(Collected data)
=== Begin Enclosure ===
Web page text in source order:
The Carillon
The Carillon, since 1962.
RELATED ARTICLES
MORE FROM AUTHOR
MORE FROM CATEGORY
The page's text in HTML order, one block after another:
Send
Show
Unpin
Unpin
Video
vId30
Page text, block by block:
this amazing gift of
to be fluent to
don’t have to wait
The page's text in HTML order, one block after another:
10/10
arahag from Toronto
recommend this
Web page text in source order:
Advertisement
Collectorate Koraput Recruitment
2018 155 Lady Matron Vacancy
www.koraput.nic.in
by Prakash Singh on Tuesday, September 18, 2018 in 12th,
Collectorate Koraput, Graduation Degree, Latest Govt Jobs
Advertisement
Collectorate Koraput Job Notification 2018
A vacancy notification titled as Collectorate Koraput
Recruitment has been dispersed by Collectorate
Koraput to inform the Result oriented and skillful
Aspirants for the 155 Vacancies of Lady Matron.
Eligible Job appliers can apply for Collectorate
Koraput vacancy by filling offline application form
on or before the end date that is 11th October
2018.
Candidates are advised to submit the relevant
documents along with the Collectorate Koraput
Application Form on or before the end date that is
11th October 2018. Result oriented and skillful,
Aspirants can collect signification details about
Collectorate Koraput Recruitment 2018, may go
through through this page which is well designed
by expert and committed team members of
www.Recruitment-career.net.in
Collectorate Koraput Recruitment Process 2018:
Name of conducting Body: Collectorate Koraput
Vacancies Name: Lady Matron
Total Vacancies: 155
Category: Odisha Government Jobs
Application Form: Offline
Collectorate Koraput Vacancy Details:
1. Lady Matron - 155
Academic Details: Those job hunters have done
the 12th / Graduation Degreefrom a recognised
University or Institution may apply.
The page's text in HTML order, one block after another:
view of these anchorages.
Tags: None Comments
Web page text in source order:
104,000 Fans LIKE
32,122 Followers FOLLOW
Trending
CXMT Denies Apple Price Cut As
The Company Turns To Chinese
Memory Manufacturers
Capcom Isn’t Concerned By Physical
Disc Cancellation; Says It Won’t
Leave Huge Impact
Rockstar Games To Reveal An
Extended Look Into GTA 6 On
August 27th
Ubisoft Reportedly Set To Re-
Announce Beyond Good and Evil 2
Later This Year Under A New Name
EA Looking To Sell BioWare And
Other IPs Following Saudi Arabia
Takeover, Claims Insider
=== End Enclosure ===
▶ [Task]: How many lines in the entries above include the string "Graduation"? Please answer with that number and nothing more.

▶ [Answer below]: 2